In a paper entitled "Die Bekehrung (conversion) im klassischen Altertum," by W. A. Heidel (Zeitschrift für Religionspsychologie, vol. iii. Heft 2), the author, an American disciple of W. James, argues that the exordium of Bk. iii. indicates a psychological conversion of Lucretius.

[767] See Masson's chapter (p. 399 foll.) on the teaching and personality of Lucretius. Social Life at Rome in the Age of Cicero, p. 327 foll., and references there given. I may note here that the power of Epicurism as a faith depended also largely on the directness, downrightness, and audacity of its system, working on minds weary of philosophers' disputations and political quarrels.

[768] Cic. de Finibus, i. viii. to end (translation by J. S. Reid, Camb. Univ. Press). The following sentence in ch. 18, sec. 57, puts the Epicurean ethics in a nutshell: "Clamat Epicurus, is quem vos nimis voluptatibus esse deditum dicitis, non posse iucunde vivi nisi sapienter, honeste, iusteque vivatur, nec sapienter, honeste, iuste, nisi iucunde."

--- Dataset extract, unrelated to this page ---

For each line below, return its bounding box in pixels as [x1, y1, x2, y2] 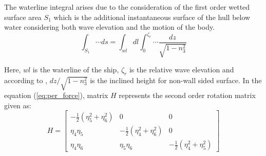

[769] What this quietism might mean for a Roman may be gathered from the following passage in Cic. de Finibus, i. 13. 43, in which sapientia is practical wisdom, the Aristotelian [Greek: phronêsis] or the ars vivendi, as Cicero has explained it just before: "Sapientia est adhibenda, quae, et terroribus cupiditatibusque detractis et omnium falsarum opinionum temeritate derepta, certissimam se ducem praebeat ad voluptatem. Sapientia enim est una, quae maestitiam pellat ex animis, quae nos exhorrescere metu non sinat; qua praeceptrice in tranquillitate vivi potest, omnium cupiditatum ardore restincto. Cupiditates enim sunt insatiabiles, quae non modo singulos homines, sed universas familias evertunt, totam etiam labefactant saepe rempublicam. Ex cupiditatibus odia discidia discordiae seditiones bella nascuntur." And so on to the end of the chapter. The message of Lucretius to the Roman was practically the same. The remedy was the wrong one in that age; though it does not necessarily entail withdrawal from public life with all its enticements and risks, it must inevitably have a strong tendency to suggest it; and such withdrawal had, as a matter of fact, been one of the characteristics of the Epicurean life. See Zeller, Stoics, etc., ch. xx.; Guyau, La Morale d'Épicure, p. 141 foll.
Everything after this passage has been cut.